The second thing a game needs to be scary is isolation. The player needs to go long stretches cut off from the rest of the world. The player needs to be left to their wits and skills to overcome any obstacles. There can be little or no sign of life in the game world. This aspect ties into the atmosphere of a game; if a player has no one else to interact with, the environment is pushed into the foreground of the storytelling. Portal, which isn’t even a horror game, is a perfect example of isolation. The only sign of life the player is aware of is a condescending voice over a loudspeaker and the player starts to doubt if anyone else is actually watching them; this is actually an important plot point in the narrative. Once again, practically any zombie apocalypse setting in a video game results in the player being isolated. Isolation is also possible in cooperative situations. Left 4 Dead is played entirely with four players, however the group is consistently isolated from the rest of the world and have to rely on teamwork to survive. If a team can’t work together, they won’t lastvery long.

The final aspect of horror in video games is a feeling of vulnerability. The player has to feel legitimately threatened by the enemies in the game world. This aspect is why the horror genre has been in decline. Games are ultimately about empowerment. I can’t slay a dragon in real life but a video game can give me that experience. Horror video games are about disempowerment, the exact opposite. Early horror games such as Resident Evil, achieved the aspect of vulnerability by making every enemy very difficult to kill. It’s why early horror games are known for their difficulty.

Admit it, you need new shorts after this guy showed up.

Admit it, you need new shorts after this guy showed up.

The more weapons, items and tools the player has at their disposal the less likely they are to feel threatened. Dead Space, and the more recent Resident Evil games fail this category miserably. The player should be able to kill most of the enemies in a game, however there should be at some point, an enemy that the player has to run from.
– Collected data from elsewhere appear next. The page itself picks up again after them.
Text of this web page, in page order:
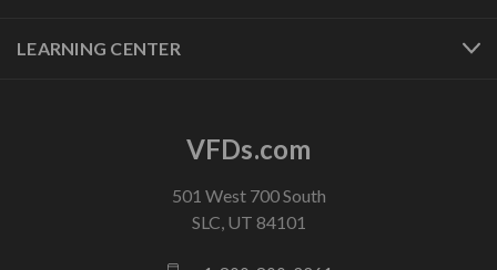
LEARNING CENTER
VFDs.com
501 West 700 South
SLC, UT 84101
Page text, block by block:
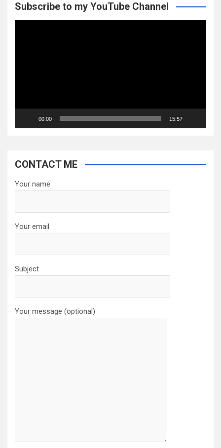
Subscribe to my YouTube Channel
00:00 15:57
CONTACT ME
Your name
Your email
Subject
Your message (optional)
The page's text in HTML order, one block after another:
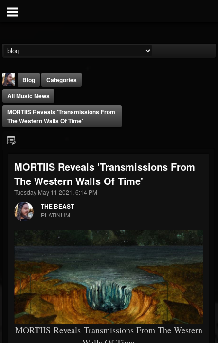
@thebeast
FOLLOWERS
203493
FOLLOWING
202954
UPDATES
Forum
Blog
Categories
All Music News
MORTIIS Reveals 'Transmissions From
The Western Walls Of Time'
MORTIIS Reveals 'Transmissions From
The Western Walls Of Time'
Tuesday May 11 2021, 6:14 PM
THE BEAST
PLATINUM
MORTIIS Reveals Transmissions From The Western

Think of the Pyramid Head in Silent Hill 2 or the Spider from Limbo, in both cases the player kills them later in the game however they’re both introduced as an overwhelming threat that they player can’t kill. This is why both enemies are still scary even on repeat playthroughs of their respective games.

Resident Evil 4 is an interesting hybrid of both empowerment and disempowerment. The game throws weaker enemies at the player, and allows them to upgrade their weapons. However, the game will occasionally throw high-powered enemies, such as the chainsaw zombie, capable of killing the player instantly (regardless of their health). Bioshock achieves something similar with the Big Daddies. It’s possible to achieve both.

Any game that can achieve an atmosphere, a feeling of isolation and vulnerability can scare a player. There are games outside of the horror genre such as: Fallout New Vegas and Portal. Unfortunately, in the last decade video games have become more mainstream and the notion of making a player feel weak lost its appeal. As of a few years ago, very few games in the horror genre were actually scary.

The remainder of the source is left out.